__TASK STATEMENT__
Lines with the word "empty" in them must be copied from the records below.

__RECORDS SHOWN__
========================================
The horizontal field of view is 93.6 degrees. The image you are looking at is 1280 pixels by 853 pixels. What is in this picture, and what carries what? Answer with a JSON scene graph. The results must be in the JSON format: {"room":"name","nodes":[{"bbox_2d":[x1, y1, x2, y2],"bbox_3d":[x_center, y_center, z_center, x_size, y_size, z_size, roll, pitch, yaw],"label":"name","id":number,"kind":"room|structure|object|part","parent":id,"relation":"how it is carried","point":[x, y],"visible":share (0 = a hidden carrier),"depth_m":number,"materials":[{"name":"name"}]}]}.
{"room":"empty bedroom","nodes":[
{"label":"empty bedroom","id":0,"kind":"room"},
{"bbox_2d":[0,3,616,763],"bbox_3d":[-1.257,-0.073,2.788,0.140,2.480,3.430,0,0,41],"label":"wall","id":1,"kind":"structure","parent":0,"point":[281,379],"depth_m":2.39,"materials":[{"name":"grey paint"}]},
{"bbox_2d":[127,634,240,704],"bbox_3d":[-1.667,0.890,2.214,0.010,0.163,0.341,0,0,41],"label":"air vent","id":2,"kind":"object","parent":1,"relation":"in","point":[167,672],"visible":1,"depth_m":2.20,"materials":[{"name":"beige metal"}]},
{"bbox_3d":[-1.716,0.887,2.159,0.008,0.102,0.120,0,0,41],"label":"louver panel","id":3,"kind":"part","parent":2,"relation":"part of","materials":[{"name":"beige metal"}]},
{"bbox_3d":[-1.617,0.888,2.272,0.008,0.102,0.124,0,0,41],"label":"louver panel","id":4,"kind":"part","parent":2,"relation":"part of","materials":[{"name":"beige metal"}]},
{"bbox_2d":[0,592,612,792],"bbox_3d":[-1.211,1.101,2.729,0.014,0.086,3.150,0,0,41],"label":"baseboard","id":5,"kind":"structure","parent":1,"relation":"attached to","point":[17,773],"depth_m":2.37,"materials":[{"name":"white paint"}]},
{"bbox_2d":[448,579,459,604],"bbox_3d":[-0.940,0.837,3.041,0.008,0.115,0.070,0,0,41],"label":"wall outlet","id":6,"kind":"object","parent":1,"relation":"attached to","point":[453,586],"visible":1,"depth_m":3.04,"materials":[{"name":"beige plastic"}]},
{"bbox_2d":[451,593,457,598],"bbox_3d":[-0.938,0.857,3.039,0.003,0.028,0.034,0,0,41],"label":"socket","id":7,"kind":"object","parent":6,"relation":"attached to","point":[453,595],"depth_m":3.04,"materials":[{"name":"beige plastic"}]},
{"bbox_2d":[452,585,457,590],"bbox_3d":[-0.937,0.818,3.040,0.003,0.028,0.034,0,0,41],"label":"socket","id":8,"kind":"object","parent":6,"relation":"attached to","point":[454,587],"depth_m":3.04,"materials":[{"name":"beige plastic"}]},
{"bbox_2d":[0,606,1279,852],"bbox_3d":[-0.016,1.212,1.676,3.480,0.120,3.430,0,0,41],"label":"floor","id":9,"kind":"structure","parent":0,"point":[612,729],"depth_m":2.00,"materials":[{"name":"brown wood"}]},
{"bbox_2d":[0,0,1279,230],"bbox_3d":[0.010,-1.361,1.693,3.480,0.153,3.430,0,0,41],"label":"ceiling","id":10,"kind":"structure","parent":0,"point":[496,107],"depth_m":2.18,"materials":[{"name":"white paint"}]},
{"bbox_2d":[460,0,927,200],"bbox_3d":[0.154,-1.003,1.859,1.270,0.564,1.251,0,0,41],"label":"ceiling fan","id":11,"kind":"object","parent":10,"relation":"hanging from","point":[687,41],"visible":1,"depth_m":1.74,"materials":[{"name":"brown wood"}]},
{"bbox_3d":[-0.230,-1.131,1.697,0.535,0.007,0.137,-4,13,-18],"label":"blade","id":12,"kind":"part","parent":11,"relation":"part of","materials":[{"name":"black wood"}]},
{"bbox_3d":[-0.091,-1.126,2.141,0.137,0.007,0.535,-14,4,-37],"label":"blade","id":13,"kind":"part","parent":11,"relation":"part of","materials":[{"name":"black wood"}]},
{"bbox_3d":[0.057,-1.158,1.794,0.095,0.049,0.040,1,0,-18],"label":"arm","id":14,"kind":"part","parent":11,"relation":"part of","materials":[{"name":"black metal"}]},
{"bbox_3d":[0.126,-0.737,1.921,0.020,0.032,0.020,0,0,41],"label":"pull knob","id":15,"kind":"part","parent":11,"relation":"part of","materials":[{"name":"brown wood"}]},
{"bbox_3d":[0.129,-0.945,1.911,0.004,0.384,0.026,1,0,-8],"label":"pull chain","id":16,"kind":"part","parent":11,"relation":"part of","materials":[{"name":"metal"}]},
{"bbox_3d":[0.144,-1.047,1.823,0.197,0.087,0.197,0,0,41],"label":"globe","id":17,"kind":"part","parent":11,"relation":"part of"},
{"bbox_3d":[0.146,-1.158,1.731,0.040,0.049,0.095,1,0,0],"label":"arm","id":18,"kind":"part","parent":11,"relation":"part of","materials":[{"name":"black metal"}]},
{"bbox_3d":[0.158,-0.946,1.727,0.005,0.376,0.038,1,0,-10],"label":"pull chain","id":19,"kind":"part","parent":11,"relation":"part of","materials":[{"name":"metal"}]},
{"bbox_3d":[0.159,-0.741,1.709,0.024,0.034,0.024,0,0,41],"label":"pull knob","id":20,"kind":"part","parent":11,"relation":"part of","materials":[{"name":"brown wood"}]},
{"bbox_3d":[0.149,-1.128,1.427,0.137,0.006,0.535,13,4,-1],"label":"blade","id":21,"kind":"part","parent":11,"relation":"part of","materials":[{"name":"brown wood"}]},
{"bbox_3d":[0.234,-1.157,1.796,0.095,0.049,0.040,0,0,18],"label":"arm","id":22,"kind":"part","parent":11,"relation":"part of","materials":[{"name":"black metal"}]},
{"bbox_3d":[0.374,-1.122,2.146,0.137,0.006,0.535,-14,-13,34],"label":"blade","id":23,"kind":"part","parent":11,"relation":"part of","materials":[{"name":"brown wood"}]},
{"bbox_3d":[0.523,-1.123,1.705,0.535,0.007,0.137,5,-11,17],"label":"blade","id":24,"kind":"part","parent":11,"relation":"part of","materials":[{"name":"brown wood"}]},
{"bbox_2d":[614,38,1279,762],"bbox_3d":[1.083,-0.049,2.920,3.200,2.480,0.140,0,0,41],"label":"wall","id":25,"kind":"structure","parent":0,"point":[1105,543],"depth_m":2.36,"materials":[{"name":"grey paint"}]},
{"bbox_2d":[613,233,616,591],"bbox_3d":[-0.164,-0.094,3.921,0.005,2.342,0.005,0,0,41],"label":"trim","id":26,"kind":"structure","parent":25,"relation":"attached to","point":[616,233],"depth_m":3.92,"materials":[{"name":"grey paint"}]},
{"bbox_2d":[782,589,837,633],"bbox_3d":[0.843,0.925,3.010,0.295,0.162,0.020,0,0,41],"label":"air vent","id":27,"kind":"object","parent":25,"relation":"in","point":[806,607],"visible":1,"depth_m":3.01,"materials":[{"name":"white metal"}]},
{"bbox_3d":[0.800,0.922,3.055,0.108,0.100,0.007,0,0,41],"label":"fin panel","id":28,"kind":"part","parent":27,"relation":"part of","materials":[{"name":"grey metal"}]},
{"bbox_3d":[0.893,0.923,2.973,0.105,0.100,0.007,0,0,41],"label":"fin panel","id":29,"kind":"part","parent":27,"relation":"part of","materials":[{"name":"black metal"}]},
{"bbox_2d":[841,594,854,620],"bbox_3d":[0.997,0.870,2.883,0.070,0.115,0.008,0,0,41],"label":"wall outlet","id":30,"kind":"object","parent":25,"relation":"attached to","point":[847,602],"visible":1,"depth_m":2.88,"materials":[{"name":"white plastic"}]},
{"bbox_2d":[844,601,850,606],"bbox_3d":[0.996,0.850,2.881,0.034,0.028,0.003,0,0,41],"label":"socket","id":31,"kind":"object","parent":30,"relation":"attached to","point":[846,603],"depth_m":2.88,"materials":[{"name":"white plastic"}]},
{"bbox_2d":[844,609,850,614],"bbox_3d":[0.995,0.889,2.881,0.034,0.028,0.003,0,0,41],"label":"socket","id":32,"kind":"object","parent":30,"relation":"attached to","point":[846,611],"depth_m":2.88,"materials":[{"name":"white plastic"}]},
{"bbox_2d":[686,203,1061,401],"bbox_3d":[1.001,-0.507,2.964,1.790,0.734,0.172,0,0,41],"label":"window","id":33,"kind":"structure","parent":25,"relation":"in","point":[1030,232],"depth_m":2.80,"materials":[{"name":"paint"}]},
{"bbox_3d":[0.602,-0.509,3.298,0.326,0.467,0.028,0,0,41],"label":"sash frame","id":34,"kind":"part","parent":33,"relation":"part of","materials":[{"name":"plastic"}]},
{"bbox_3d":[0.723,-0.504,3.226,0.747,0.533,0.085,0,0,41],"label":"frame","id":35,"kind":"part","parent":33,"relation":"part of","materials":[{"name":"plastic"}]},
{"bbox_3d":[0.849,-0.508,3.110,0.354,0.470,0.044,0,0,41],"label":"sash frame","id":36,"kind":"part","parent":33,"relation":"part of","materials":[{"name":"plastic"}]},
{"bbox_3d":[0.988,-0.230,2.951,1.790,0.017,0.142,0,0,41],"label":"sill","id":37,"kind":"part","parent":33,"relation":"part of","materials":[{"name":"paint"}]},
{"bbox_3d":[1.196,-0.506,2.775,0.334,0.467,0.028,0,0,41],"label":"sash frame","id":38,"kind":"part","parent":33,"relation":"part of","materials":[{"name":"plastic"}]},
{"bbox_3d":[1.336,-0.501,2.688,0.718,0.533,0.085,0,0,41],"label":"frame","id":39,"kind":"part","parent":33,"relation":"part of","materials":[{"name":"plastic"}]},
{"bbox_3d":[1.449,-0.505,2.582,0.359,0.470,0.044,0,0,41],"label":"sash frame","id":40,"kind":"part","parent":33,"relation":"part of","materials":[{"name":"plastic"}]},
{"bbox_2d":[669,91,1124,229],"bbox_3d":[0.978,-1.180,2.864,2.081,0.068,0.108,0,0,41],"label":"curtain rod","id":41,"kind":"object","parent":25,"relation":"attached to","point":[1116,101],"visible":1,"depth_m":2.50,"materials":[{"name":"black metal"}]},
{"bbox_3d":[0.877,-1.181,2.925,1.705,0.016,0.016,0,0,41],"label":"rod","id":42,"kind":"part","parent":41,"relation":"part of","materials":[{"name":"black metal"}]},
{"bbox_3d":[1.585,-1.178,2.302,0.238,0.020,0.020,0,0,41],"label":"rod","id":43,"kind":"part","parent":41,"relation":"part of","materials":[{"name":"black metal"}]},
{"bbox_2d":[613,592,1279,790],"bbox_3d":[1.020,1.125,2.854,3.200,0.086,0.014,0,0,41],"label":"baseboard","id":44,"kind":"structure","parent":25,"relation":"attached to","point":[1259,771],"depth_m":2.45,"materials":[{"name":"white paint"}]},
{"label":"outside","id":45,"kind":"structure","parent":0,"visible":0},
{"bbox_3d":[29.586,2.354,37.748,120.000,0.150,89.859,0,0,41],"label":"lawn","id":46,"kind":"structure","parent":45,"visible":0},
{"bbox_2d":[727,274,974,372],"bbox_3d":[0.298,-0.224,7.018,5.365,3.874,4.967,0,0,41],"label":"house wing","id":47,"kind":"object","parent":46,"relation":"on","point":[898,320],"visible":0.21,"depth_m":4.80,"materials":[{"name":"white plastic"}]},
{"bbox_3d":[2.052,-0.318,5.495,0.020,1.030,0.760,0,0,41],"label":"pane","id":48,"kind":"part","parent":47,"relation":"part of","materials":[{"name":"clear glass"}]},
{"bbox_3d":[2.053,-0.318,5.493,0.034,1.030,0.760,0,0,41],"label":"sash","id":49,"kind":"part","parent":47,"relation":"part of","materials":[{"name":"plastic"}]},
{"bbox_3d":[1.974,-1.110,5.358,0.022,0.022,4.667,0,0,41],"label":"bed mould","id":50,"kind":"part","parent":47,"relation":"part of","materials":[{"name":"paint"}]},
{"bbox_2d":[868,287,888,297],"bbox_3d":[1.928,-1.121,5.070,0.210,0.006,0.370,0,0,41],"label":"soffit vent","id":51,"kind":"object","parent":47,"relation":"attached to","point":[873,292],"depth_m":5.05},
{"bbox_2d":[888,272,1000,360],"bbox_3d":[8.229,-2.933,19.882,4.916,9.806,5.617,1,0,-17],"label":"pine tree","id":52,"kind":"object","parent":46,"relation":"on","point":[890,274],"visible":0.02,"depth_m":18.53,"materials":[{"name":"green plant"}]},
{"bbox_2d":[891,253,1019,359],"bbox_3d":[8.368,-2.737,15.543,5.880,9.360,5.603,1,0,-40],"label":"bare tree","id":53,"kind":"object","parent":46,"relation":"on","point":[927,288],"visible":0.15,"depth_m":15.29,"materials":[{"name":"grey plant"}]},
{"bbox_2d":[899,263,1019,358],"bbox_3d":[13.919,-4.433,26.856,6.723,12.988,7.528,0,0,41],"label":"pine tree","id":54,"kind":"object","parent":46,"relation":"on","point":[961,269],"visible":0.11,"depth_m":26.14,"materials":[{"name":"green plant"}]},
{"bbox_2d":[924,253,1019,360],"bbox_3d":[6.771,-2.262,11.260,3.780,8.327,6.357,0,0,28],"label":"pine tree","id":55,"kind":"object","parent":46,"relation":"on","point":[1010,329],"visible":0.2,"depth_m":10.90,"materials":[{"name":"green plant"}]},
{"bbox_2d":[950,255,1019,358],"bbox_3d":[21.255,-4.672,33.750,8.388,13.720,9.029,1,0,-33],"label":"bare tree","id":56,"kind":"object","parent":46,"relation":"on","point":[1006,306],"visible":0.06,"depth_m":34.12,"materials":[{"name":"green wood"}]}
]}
========================================
__FINISHED EXERCISE__
{"room":"empty bedroom","nodes":[
{"label":"empty bedroom","id":0,"kind":"room"},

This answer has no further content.